_Stored data:_
□ □ □
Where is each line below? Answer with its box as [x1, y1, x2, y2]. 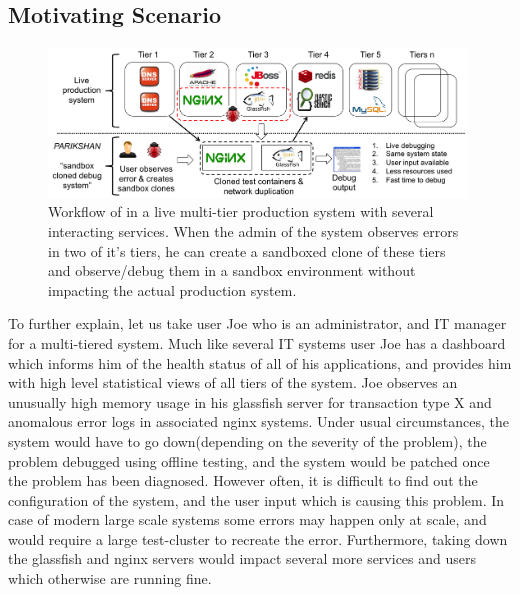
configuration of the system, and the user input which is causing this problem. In [8, 489, 505, 510]
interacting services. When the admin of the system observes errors [48, 220, 459, 241]
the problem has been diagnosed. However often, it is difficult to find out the [8, 470, 478, 491]
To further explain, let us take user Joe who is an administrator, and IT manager [8, 313, 507, 334]
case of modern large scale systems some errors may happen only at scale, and [8, 509, 487, 530]
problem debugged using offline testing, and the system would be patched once [8, 450, 490, 471]
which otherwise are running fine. [8, 568, 212, 589]
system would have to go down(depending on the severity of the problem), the [8, 430, 487, 451]
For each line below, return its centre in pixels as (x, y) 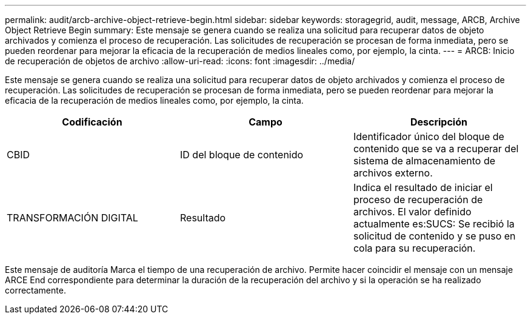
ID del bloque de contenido (242, 155)
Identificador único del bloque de (429, 136)
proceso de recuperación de (418, 200)
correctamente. (35, 290)
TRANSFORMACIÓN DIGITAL (72, 218)
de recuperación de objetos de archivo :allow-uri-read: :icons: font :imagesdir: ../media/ (180, 61)
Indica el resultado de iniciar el (423, 187)
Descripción (439, 122)
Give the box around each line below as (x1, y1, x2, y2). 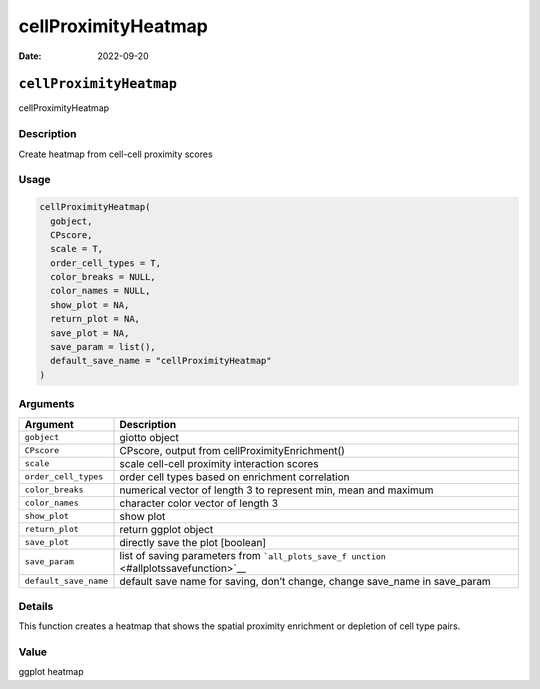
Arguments (18, 397, 75, 411)
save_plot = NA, (50, 327, 130, 339)
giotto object (119, 430, 179, 444)
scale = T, (50, 243, 104, 255)
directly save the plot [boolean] (119, 535, 267, 549)
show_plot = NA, (50, 299, 130, 310)
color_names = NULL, (50, 285, 151, 297)
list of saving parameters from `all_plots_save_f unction (119, 548, 387, 562)
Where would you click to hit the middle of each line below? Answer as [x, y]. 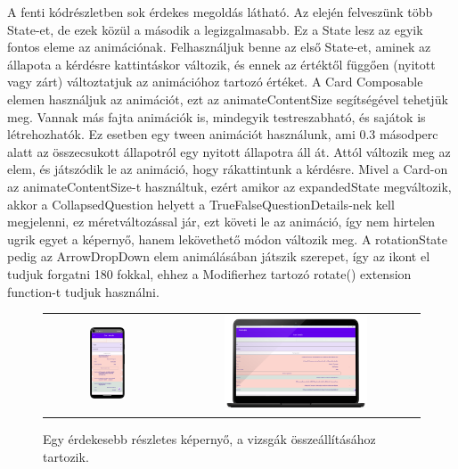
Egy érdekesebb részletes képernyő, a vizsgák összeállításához [209, 439]
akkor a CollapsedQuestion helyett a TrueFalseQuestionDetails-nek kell [201, 204]
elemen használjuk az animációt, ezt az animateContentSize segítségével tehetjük [228, 99]
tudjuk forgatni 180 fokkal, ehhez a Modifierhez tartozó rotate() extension [209, 273]
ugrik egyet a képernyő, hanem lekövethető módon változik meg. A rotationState [227, 239]
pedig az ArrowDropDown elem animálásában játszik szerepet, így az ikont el [219, 256]
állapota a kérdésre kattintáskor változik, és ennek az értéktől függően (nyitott [221, 64]
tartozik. [66, 456]
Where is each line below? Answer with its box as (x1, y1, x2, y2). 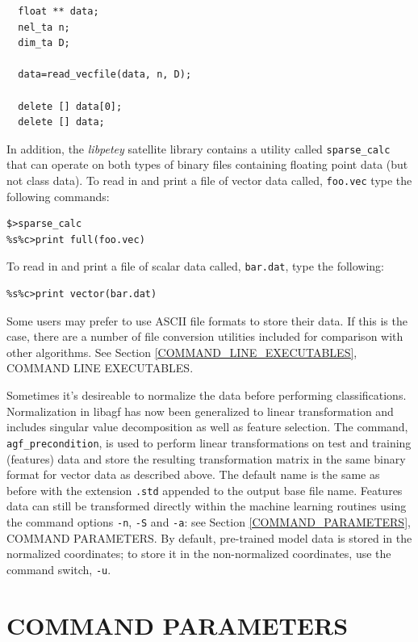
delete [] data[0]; (18, 100, 123, 112)
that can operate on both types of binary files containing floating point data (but (6, 156, 408, 173)
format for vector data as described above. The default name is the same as (6, 466, 380, 483)
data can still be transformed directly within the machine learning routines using (6, 497, 407, 514)
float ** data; (18, 6, 99, 17)
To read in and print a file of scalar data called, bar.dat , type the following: (6, 258, 385, 275)
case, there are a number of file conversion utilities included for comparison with (6, 328, 403, 345)
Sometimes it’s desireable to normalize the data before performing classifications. (6, 387, 407, 404)
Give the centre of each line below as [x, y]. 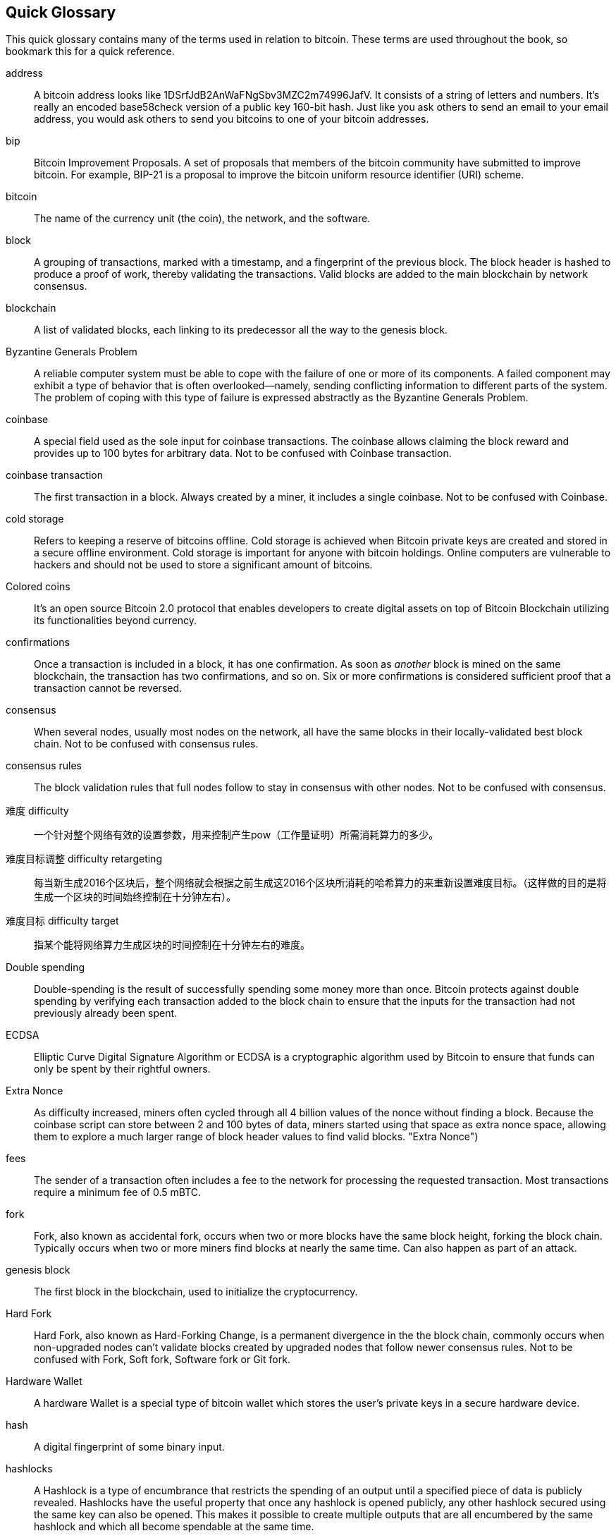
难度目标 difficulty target [62, 921]
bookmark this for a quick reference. [90, 51]
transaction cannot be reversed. [108, 688]
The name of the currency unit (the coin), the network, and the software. [202, 219]
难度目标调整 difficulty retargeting [84, 859]
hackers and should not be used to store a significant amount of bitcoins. [203, 565]
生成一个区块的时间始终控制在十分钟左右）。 [135, 897]
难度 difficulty [37, 811]
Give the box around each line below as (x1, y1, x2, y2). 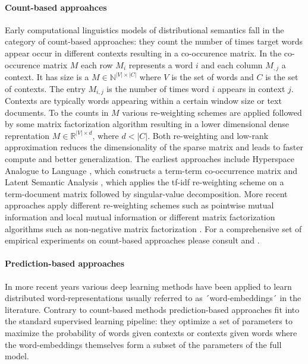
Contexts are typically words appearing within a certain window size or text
□ □ □
_Task details:_ Your answer should be the lines of the material above that include "user".

_Your response:_
configuration of the system, and the user input which is causing this problem. In [8, 489, 505, 510]
To further explain, let us take user Joe who is an administrator, and IT manager [8, 313, 507, 334]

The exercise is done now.